WHAT YOU SHOULD DO |
Output all the records word for word. Drop the pictures.

GIVEN DATA |

§

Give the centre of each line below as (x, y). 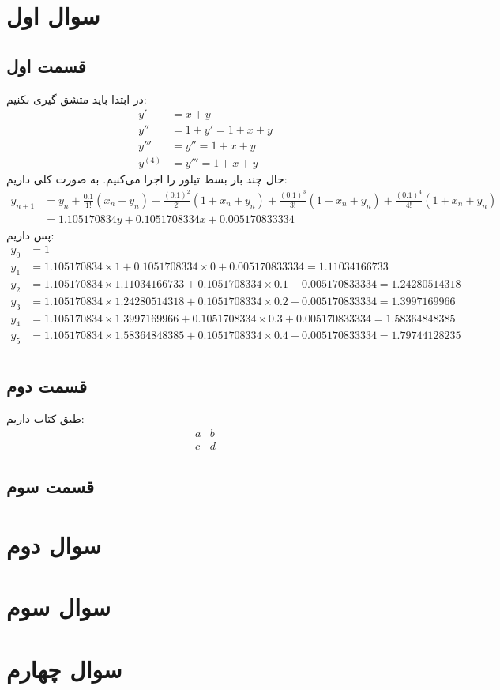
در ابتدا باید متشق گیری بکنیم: (77, 98)
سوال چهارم (64, 668)
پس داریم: (30, 234)
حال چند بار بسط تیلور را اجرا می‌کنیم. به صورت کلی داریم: (147, 179)
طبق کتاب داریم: (45, 419)
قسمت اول (46, 65)
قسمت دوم (47, 385)
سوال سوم (59, 607)
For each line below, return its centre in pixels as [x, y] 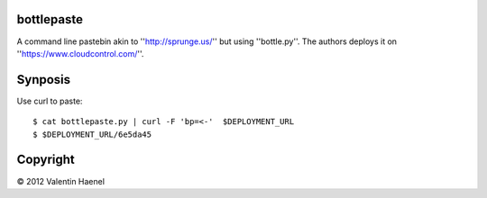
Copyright [46, 160]
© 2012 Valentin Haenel [61, 181]
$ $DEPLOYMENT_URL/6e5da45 [92, 134]
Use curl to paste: [50, 101]
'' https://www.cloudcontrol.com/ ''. [80, 53]
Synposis [44, 80]

§

ANSWER FOR THE TASK |
Give the centre of each line below as (x, y). 
در ابتدا باید متشق گیری بکنیم: (77, 98)
سوال چهارم (64, 668)
پس داریم: (30, 234)
حال چند بار بسط تیلور را اجرا می‌کنیم. به صورت کلی داریم: (147, 179)
طبق کتاب داریم: (45, 419)
قسمت اول (46, 65)
قسمت دوم (47, 385)
سوال سوم (59, 607)
For each line below, return its centre in pixels as [x, y] 
Copyright [46, 160]
© 2012 Valentin Haenel [61, 181]
$ $DEPLOYMENT_URL/6e5da45 [92, 134]
Use curl to paste: [50, 101]
'' https://www.cloudcontrol.com/ ''. [80, 53]
Synposis [44, 80]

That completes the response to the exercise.